The question of whether ETFs zombify the market, or in academic terms “contribute to the comovement of assets,” is a heavily researched topic in financial economics, with very little consensus on an answer. An August 2018 study by Federal Reserve staffers listed the verdict as “unclear” and evidence “mixed” as to whether inclusion in indexes was likely to raise a stock’s beta, a measure of systemic risk.

Realize, when comovement is studied, it’s usually not to see if the market has gotten less prone to shocks, but more. Indeed, any willingness passive investors have to sit tight during volatile periods is billed by the index industry as a good thing, evidence of maturity. Fund shops fell over themselves following the equity sell-off in late 2018 describing their clients’ steadfastness.

Either way, macroeconomic concerns have strengthened correlations between S&P 500 stocks at the fastest pace since the 2018 rout nearly ended the bull market. That companies are moving together in the middle of an earnings season, a time when stock pickers theoretically gain an edge, is even more disconcerting for those that have lagged behind.

“The trend is clearly moving toward passive, unless active management begins to show signs of picking up,” said Mark Heppenstall, chief investment officer at Penn Mutual Asset Management, which oversees $28 billion. “This isn’t going to help matters.”

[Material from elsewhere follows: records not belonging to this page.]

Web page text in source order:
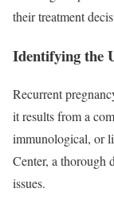
their treatment
Identifying the
Recurrent
it results from a
immunological, or
Center, a thorough
issues.
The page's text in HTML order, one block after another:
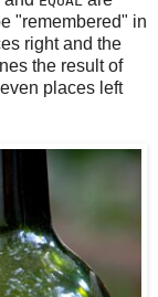
"remembered" in
right and the
the result of
places left
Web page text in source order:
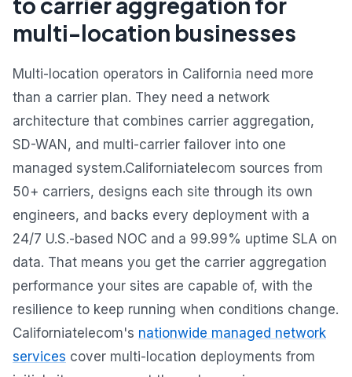
multi-location businesses
Multi-location operators in California need more
than a carrier plan. They need a network
architecture that combines carrier aggregation,
SD-WAN, and multi-carrier failover into one
managed system.Californiatelecom sources from
50+ carriers, designs each site through its own
engineers, and backs every deployment with a
24/7 U.S.-based NOC and a 99.99% uptime SLA on
data. That means you get the carrier aggregation
performance your sites are capable of, with the
resilience to keep running when conditions change.
Californiatelecom's nationwide managed network
services cover multi-location deployments from
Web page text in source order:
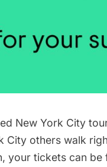
New York City
others walk
your tickets can
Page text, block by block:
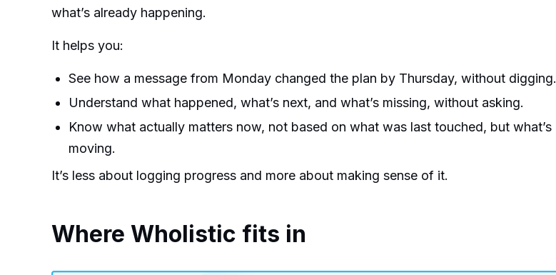
what’s already happening.
It helps you:
See how a message from Monday changed the plan by Thursday, without digging.
Understand what happened, what’s next, and what’s missing, without asking.
Know what actually matters now, not based on what was last touched, but what’s
moving.
It’s less about logging progress and more about making sense of it.
Where Wholistic fits in
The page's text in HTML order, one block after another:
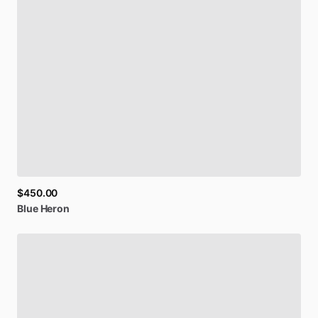
$450.00
Blue Heron
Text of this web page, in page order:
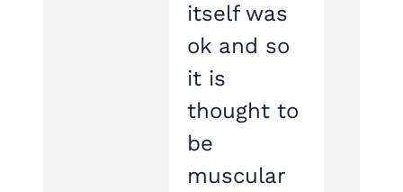
itself was
ok and so
it is
thought to
be
muscular
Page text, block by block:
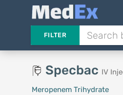
FILTER
Specbac IV
Meropenem Trihydrate
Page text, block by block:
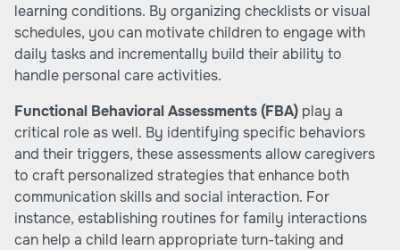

Active managers aren’t doing themselves any favors with their picks. Perhaps sensing a turn was due, they came into the year with relatively light exposure to the high-flying technology firms that have ruled the bull market.

That was a poor decision. Five companies alone have accounted for 55% of the S&P 500’s returns year-to-date — Microsoft Corp., Apple Inc., Amazon.com Inc., Alphabet Inc., and Intel Corp. That’s come at the expense of stock pickers who had been waiting for their demise, with all except Google parent Alphabet making a list of mutual fund’s most unloved companies.

Doubling the pain is that while active managers’ most hated stocks have outperformed, their highest conviction calls have lagged. A Goldman Sachs basket of mutual fund’s most overweight positions has trailed the S&P 500 in five of the last six months, and a ratio of relative price appreciation versus their underweight peers fell to the lowest level since 2017.

“There is a lot of scrambling to get into the names that have been leadership names, which many active investors had shunned,” said Liz Ann Sonders, chief investment strategist at Charles Schwab. “Professional managers are constantly under performance pressure on a monthly basis, on a quarterly basis. When you have such a straight shot up when momentum is as powerful as this, absolutely it raises the pressure.”

So what, then, are active managers to do when they’re already behind for the year? Chris Harvey, the head of equity strategy at Wells Fargo Securities, says go big or go home. By his measures, active managers remain positioned for the likes of Microsoft, Intel and Apple to underperform, and their track record picking stocks within the technology sector has been fickle despite the hours spent researching.

“The question for these PMs is: Are you confident the M.I.A. stocks will underperform in 2020? If so, then now is the time to materially increase these under-weightings,” Harvey wrote to clients this week. “If not, we advise benchmark weighting the names, forgetting what happened in 2019, and focusing attention elsewhere.”